[SPARK-48751][INFRA][PYTHON][TESTS] Re-balance `pyspark-pandas-connect` tests on GA
What changes were proposed in this pull request?
The pr aims to re-balance pyspark-pandas-connect tests on GA.
Why are the changes needed?
Make the execution cost time of pyspark-pandas-connect-part[0-3] testing to a relatively average level, avoiding the occurrence of long tails and resulting in higher overall GA execution cost time.
Here are some currently observed examples:
-
https://github.com/apache/spark/pull/47135/checks?check_run_id=26784966983
Most of them are around
1 hour, butpart2cost1h 49m,part3cost2h 16m -
https://github.com/panbingkun/spark/actions/runs/9693237300
Most of them are around
1 hour, butpart2cost1h 47m,part3cost2h 20m
Does this PR introduce any user-facing change?
No.
How was this patch tested?
Manually observing the cost time of pyspark-pandas-connect-part[0-3].
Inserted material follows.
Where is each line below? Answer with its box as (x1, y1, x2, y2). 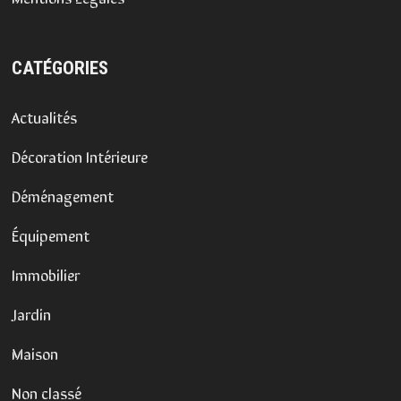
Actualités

Was this patch authored or co-authored using generative AI tooling?
No.
Use the following steps to re-balance:
- Download logs from GA, extract the execution cost time of
each UT, and calculate the total execution cost time ofeach part*, eg:pyspark-pandas-connect-part0
2024-06-28T05:27:37.6183255Z Finished test(python3.11): pyspark.pandas.tests.connect.computation.test_parity_any_all (36s)
2024-06-28T05:29:27.2891428Z Finished test(python3.11): pyspark.pandas.tests.connect.computation.test_parity_apply_func (109s)
2024-06-28T05:29:51.3194664Z Finished test(python3.11): pyspark.pandas.tests.connect.computation.test_parity_binary_ops (24s)
2024-06-28T05:32:15.4889334Z Finished test(python3.11): pyspark.pandas.tests.connect.computation.test_parity_combine (144s)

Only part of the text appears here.